The final UK showdown. Prime minister David Cameron faces his main opponent, Labour Party leader Ed Miliband, in the fourth and final debate (paywall) before the May 7 election. Recent polls suggest Cameron has a slight lead with 35% of the vote; Miliband is just three points behind.

Elon Musk unveils two gigantic batteries. Tesla has already let the cat out of of the bag: the company will sell one battery that can power homes and another “utility-scale” battery for companies.

Will the Bank of Japan push the stimulus button? Inflation is expected to come in below the country’s target of 2%. The central bank has indicated that it will back off and hope for the best, though “Abenomics” boosters are urging additional measures.

NASA crashes a spaceship into Mercury. The Messenger spacecraft was supposed to circle Mercury for one year gathering data, but NASA extended its mission by three years. It’s now running out of fuel after 11 years in service, and projections show it should smash into the planet today.

Earnings. Companies set to open the books include: Air France, Airbus, BNP Paribas, Coca-Cola, Colgate-Palmolive, ConocoPhillips, Expedia, Exxon Mobil, LinkedIn, Royal Dutch Shell, Sony, STMicroelectronics, Viacom, and Visa.

While you were sleeping

A socialist US senator is running for president. Independent Vermont senator Bernie Sanders calls himself a “democratic socialist,” and could appeal to those on the progressive left who believe Hillary Clinton is too moderate. Sanders supports universal healthcare, and has also championed income equality and higher taxes on the rich.

Ben Bernanke scored another job. The former Federal Reserve chairman became an consultant for bond giant Pimco, where he will “contribute his economic expertise to the firm’s investment process.” He has also taken a job with the hedge fund Citadel.

Salesforce is considering a buyout offer. The cloud-based business software firm is working with bankers as it weighs a takeover bid from an unnamed suitor, according to Bloomberg. Microsoft and Oracle are among the potential acquirers, in what would be one of the biggest software deals ever.

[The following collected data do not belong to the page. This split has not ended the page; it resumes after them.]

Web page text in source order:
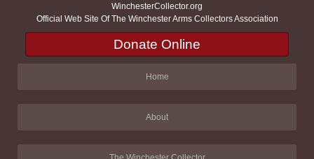
WinchesterCollector.org
Official Web Site Of The Winchester Arms Collectors Association
Donate Online
Home
About
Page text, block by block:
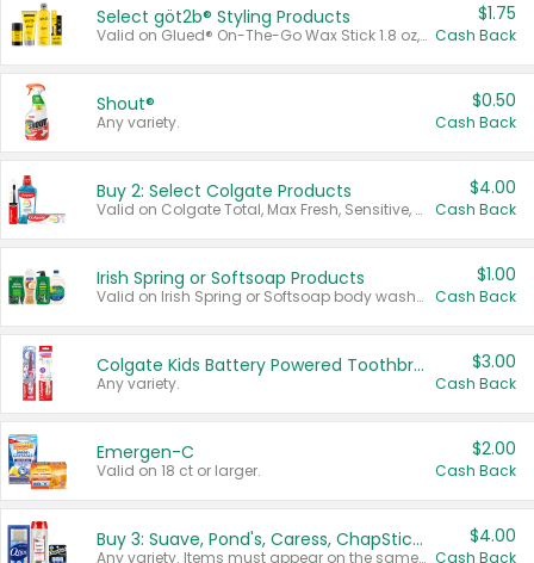
Select göt2b® Styling Products
Valid on Glued® On-The-Go Wax Stick 1.8 oz, Blasting Freeze Spray® Extra Strong Rigid Hold for Spiked Styles 12 oz, Styling Spiking Glue Water-Resistant Bold Screaming Hold Spikes 6 oz, 2-in-1 Brow Gel & Edge Control Strong Hold Eyebrow & Hair Mascara 0.54 oz.
$1.75
Cash Back
Shout®
Any variety.
$0.50
Cash Back
Buy 2: Select Colgate Products
Valid on Colgate Total, Max Fresh, Sensitive, Optic White Advanced, Stain Fighter, Purple or Charcoal toothpastes 3 oz or larger, Colgate 360°, Total, Gum Health, Expert or Optic White toothbrushes , mouthwashes or mouth rinses 16 oz or larger. Excludes 3 pack toothpastes. Items must appear on the same receipt.
$4.00
Cash Back
Irish Spring or Softsoap Products
Valid on Irish Spring or Softsoap body washes 20 oz or larger, Irish Spring bar soap multi-packs 6 ct or larger, or Softsoap liquid hand soap refills 50 oz.
$1.00
Cash Back
Colgate Kids Battery Powered Toothbrushes
Any variety.
$3.00
Cash Back
Emergen-C
Valid on 18 ct or larger.
$2.00
Cash Back
Buy 3: Suave, Pond's, Caress, ChapStick, Q-Tip, St. Ives, or Noxzema Products
Any variety. Items must appear on the same receipt. One (1) multi-pack is considered one (1) item purchased.
$4.00
Cash Back
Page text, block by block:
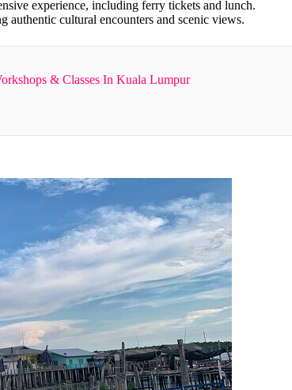
experience, including ferry tickets and lunch.
authentic cultural encounters and scenic views.
& Classes In Kuala Lumpur
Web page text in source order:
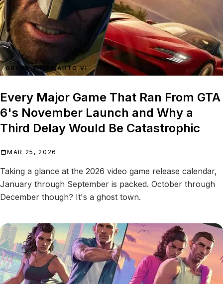
GRAND THEFT AUTO VI
Every Major Game That Ran From GTA
6's November Launch and Why a
Third Delay Would Be Catastrophic
MAR 25, 2026
Taking a glance at the 2026 video game release calendar,
January through September is packed. October through
December though? It's a ghost town.

Baidu’s switch to mobile dented its bottom line. The Chinese search engine’s switch to mobile led to a first-quarter net income of 2.4 billion yuan ($400 million), down 3.4% from a year earlier but slightly better than an expected 2.3 billion yuan. Mobile search numbers are growing, but they bring in less revenue than traditional web searches.

Perrigo rejected Mylan’s takeover offer. The Netherlands-based generic drugmaker’s unsolicited bid involved a mixture of cash and shares worth $34.1 billion. Mylan is trying to buyits Ireland-based rival to avoid being snapped up by another generic drug maker, and is expected to increase its offer.

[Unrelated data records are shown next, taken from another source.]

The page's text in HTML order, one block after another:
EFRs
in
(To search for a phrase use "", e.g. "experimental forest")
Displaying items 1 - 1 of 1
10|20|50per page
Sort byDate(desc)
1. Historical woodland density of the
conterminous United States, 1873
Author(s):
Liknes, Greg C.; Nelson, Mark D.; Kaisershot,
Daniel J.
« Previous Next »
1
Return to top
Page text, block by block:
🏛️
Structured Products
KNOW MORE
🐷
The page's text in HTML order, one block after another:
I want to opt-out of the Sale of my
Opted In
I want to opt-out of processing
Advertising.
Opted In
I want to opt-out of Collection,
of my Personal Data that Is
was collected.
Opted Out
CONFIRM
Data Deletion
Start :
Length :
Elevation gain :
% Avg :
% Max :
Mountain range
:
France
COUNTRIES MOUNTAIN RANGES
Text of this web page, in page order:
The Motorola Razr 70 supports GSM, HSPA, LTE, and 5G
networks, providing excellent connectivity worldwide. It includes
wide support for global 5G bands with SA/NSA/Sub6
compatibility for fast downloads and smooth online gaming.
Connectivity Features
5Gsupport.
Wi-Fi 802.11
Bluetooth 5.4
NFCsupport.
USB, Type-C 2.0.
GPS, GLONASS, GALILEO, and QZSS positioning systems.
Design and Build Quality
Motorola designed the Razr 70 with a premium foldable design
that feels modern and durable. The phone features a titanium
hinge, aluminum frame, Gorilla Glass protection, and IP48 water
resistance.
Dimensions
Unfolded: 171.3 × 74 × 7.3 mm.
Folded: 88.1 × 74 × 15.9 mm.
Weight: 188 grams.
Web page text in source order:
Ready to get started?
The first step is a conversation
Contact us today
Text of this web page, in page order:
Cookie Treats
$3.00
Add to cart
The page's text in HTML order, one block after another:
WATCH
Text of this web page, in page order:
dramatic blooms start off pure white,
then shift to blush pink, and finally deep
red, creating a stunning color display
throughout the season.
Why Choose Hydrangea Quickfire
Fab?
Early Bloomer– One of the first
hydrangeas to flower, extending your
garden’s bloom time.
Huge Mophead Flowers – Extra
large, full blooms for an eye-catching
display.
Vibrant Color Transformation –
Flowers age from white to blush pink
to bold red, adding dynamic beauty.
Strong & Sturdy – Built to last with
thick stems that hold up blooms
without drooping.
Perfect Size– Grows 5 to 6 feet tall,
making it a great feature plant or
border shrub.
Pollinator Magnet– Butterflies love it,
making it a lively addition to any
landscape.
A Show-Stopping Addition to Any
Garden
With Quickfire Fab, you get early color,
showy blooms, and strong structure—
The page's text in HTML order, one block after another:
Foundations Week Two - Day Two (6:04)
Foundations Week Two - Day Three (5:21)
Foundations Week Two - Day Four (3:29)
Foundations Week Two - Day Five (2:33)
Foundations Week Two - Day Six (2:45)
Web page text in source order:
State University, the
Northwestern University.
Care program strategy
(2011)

Brazil jacked up interest rates. The central bank increased its benchmark rate to 13.25%, from 12.75%, marking its fourth raise in five months. The move is aimed at curbing inflation and encouraging investor trust in the economy.

The iPhone boosted Taiwan’s GDP. Exports and manufacturing related to the iPhone 6 helped Taiwan’s economy grow 3.5% in the first quarter from a year earlier, in line with expectations. In the future, however, demand for the iPhone is predicted to plateau, with analysts predicting a slowdown in growth.

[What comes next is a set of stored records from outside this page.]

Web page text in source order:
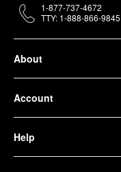
About
Account
Help
1-877-737-4672
TTY: 1-888-866-9845
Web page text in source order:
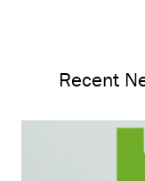
Recent
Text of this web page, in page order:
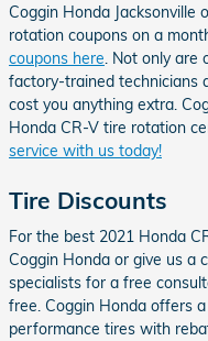
Coggin Honda Jacksonville
rotation coupons on a
coupons here . Not only
factory-trained technicians
cost you anything extra.
Honda CR-V tire rotation
service with us today!
Tire Discounts
For the best 2021 Honda
Coggin Honda or give us a
specialists for a free
free. Coggin Honda offers
performance tires with
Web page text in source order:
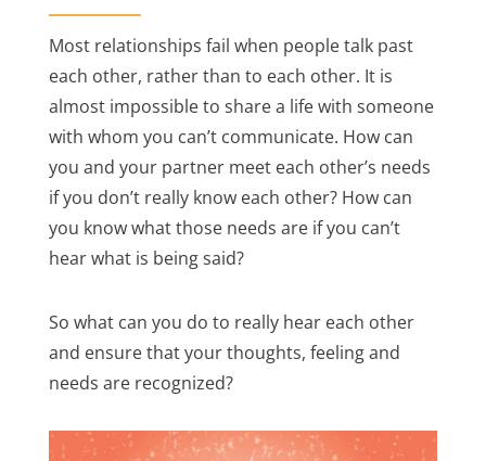
Most relationships fail when people talk past
each other, rather than to each other. It is
almost impossible to share a life with someone
with whom you can’t communicate. How can
you and your partner meet each other’s needs
if you don’t really know each other? How can
you know what those needs are if you can’t
hear what is being said?
So what can you do to really hear each other
and ensure that your thoughts, feeling and
needs are recognized?
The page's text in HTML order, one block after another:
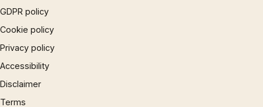
GDPR policy
Cookie policy
Privacy policy
Accessibility
Disclaimer
Terms
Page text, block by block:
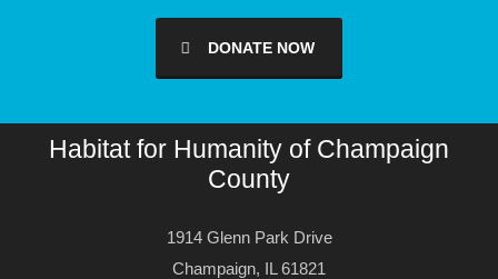
DONATE NOW
Habitat for Humanity of Champaign
County
1914 Glenn Park Drive
Champaign, IL 61821
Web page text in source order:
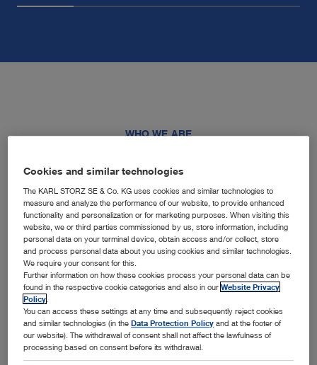
WHO WE ARE
innovative MedTech solutions
Together with leading physicians, universities, and
research institutes, we identify and shape trends
to translate them into cutting-edge solutions
designed for the most challenging surgical
procedures and conditions worldwide. Interested
to find out more who we are?
Cookies and similar technologies
The KARL STORZ SE & Co. KG uses cookies and similar technologies to
measure and analyze the performance of our website, to provide enhanced
functionality and personalization or for marketing purposes. When visiting this
website, we or third parties commissioned by us, store information, including
personal data on your terminal device, obtain access and/or collect, store
and process personal data about you using cookies and similar technologies.
We require your consent for this.
Further information on how these cookies process your personal data can be
found in the respective cookie categories and also in ourWebsite Privacy
Policy
You can access these settings at any time and subsequently reject cookies
and similar technologies (in theData Protection Policy and at the footer of
our website). The withdrawal of consent shall not affect the lawfulness of
processing based on consent before its withdrawal.

Quartz obsession interlude

Shelly Banjo parses Jeff Bezos’ annual shareholder letter. “Amazon is now a mega-corp comprising an e-commerce company, a hardware and device maker, a government services provider, a cloud computing and marketing company, a transportation and logistics outfit, a lender, a payment processor, and a warehouse operator. As we learn from this year’s letter, it’s also an educator (it now offers continuing education classes in its warehouses) and is fast-becoming a media magnate.” Read more here.

Matters of debate

Free-trade policies hurt US workers… Bernie Sanders argues that they encourage the outsourcing of middle-class jobs.

…But are good for US businesses. Asia’s own gigantic middle class is too good an opportunity to pass up.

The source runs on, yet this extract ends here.